I have a buddy who is thinking about getting a few hives, I've offered to learn everything that I can about bee keeping, and helping him out as long as I an get some of the honey!


----------



## mgmarty (Dec 29, 2013)

I do feed my bees in the fall, but never thought to feed them around Harvest time. I definitely will now. Makes sense, they seem to not forge for food when I'm feeding them.


----------



## WVMountaineerJack (Dec 30, 2013)

If you feed them during harvest wont that sugar water end up in the honey? I think the wasps break the grape skins and the bees come in afterwards and mop up. Maybe some wasp traps would keep the problem down. Maybe also plant something for them that blooms during your harvest season for them to gather nectar and pollen from? Recently in Beeculture they talked about bees pollinating different crops, bees seem to pollinate about 10% of the grapes in a vineyard, not as important as bees in apples but every little bit helps. 

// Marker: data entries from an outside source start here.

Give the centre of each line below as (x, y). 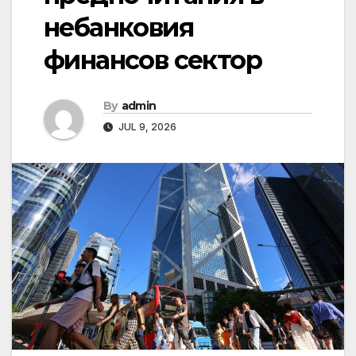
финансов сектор (153, 60)
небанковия (118, 28)
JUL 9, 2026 (146, 127)
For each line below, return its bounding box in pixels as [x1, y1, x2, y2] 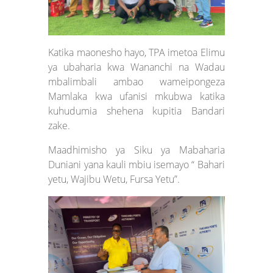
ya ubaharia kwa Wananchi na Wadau [48, 60, 225, 74]
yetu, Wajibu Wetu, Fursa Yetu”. [48, 172, 180, 186]
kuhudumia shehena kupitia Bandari [48, 104, 225, 118]
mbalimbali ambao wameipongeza [48, 74, 225, 88]
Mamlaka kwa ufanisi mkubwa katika [48, 89, 225, 103]
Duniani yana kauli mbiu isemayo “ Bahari [48, 157, 225, 171]
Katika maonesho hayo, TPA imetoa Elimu [48, 45, 225, 59]
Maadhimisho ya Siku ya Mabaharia [48, 143, 225, 157]
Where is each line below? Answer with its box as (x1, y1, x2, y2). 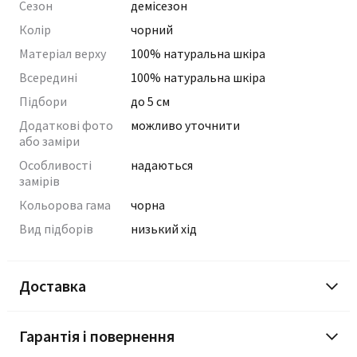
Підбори (19, 93, 67, 109)
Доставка (19, 276, 86, 296)
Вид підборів (19, 221, 93, 237)
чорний (131, 22, 173, 37)
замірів (19, 173, 60, 189)
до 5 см (131, 93, 170, 109)
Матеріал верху (19, 45, 106, 61)
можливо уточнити (131, 117, 240, 133)
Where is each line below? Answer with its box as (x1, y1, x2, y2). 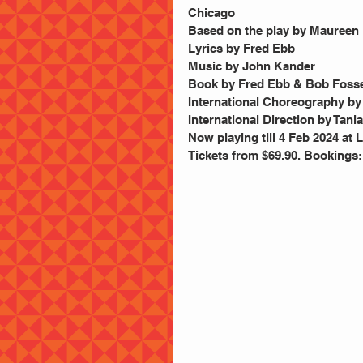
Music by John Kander (188, 59, 338, 73)
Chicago (188, 6, 235, 19)
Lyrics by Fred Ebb (188, 41, 295, 55)
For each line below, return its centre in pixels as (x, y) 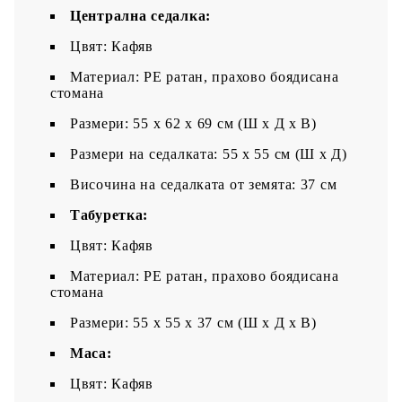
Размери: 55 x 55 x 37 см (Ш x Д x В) (193, 322)
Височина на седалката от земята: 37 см (204, 184)
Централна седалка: (140, 15)
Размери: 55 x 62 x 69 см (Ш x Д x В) (193, 123)
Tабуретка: (109, 214)
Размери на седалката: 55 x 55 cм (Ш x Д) (209, 153)
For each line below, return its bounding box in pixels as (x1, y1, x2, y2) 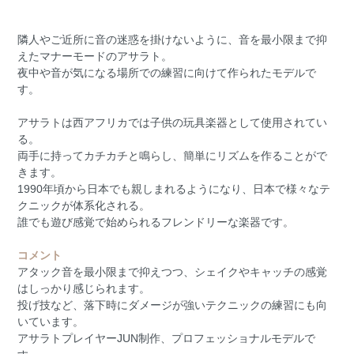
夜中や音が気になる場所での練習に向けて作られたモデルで (17, 66, 317, 80)
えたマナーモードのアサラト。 (17, 50, 173, 63)
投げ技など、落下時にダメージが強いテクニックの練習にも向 (17, 299, 328, 312)
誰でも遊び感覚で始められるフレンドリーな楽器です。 (17, 216, 295, 229)
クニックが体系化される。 (17, 199, 151, 213)
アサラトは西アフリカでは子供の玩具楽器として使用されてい (17, 116, 328, 130)
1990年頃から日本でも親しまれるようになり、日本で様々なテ (17, 183, 331, 196)
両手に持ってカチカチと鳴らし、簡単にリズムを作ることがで (17, 149, 328, 163)
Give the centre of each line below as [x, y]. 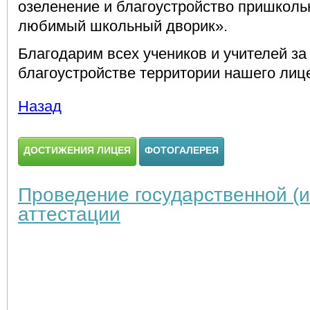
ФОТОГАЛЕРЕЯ [182, 150]
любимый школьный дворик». [123, 26]
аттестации [69, 214]
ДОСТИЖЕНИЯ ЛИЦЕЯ [77, 150]
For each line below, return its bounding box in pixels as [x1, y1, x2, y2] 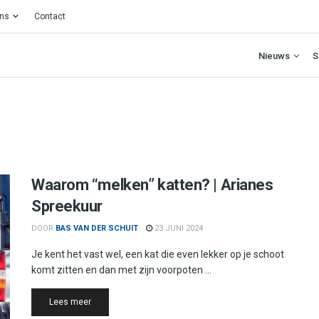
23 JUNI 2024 [152, 224, 203, 233]
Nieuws [258, 50, 290, 61]
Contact [34, 11, 66, 21]
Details [90, 296, 118, 306]
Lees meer [49, 297, 91, 307]
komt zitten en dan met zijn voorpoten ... [31, 264, 211, 276]
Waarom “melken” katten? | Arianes [31, 176, 273, 194]
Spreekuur [31, 197, 103, 215]
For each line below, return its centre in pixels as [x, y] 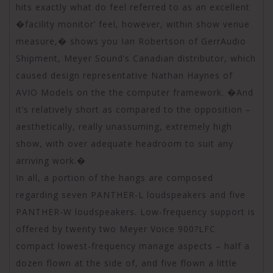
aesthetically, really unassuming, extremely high [124, 126]
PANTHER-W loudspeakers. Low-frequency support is [136, 211]
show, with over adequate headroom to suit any [125, 143]
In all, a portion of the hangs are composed [115, 177]
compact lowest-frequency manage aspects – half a [133, 246]
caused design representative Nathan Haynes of [124, 75]
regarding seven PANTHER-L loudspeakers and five [131, 194]
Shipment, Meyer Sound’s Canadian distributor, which [136, 58]
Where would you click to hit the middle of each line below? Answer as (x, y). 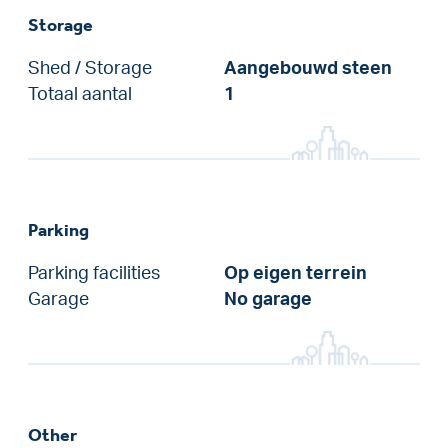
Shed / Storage (90, 68)
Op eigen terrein (295, 273)
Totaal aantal (80, 94)
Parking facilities (94, 273)
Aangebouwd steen (308, 68)
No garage (268, 299)
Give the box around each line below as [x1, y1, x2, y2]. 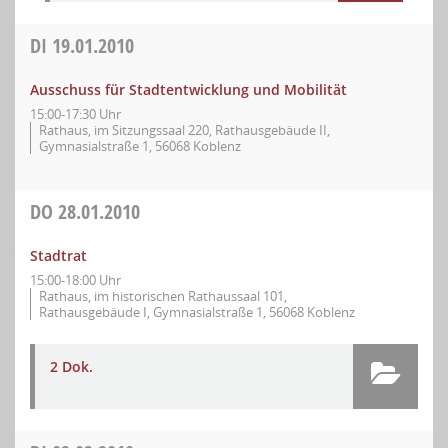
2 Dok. [50, 357, 93, 376]
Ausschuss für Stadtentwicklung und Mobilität [30, 80, 347, 99]
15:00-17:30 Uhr [30, 105, 121, 123]
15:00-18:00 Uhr [30, 271, 121, 289]
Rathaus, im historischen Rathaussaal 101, [39, 287, 287, 305]
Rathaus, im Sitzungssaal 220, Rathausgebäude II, [39, 121, 330, 139]
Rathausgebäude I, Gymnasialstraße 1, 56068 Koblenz [39, 303, 355, 321]
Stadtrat [30, 246, 87, 265]
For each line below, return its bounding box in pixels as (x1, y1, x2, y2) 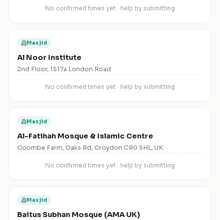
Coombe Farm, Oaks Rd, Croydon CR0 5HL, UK (17, 144, 163, 152)
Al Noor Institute (17, 53, 82, 62)
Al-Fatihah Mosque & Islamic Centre (17, 132, 153, 141)
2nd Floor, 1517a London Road (17, 65, 111, 74)
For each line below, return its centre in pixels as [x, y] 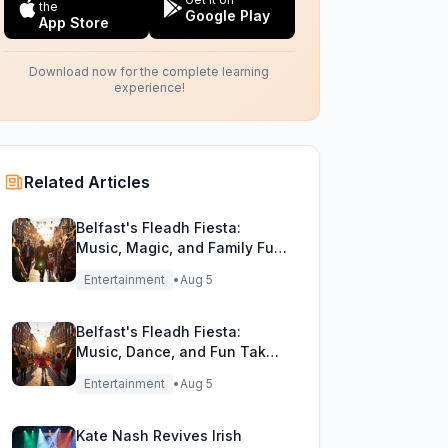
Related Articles [86, 182]
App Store [74, 22]
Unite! [96, 267]
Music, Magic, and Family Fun [179, 247]
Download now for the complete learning [149, 71]
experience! [149, 87]
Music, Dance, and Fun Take [175, 351]
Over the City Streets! [150, 371]

The other side of your question, are vineyards good for bees, mostly no, some grape guys see something fly over their vineyard and get out the sprayer and douse everything in sight, and now fungicides are thought to be hurting beebread fermentation, they girls cant get a break.

WVMJ


----------



## WellingtonToad (Dec 30, 2013)

Jack,
I have to agree, my apples and pears are going crazy this year. I have never had crops like this.
10% is 10%. Better than I might have had. No other vineyards within Bee flight distance(5km), they are about 10 km off.
I'm still encouraged.


----------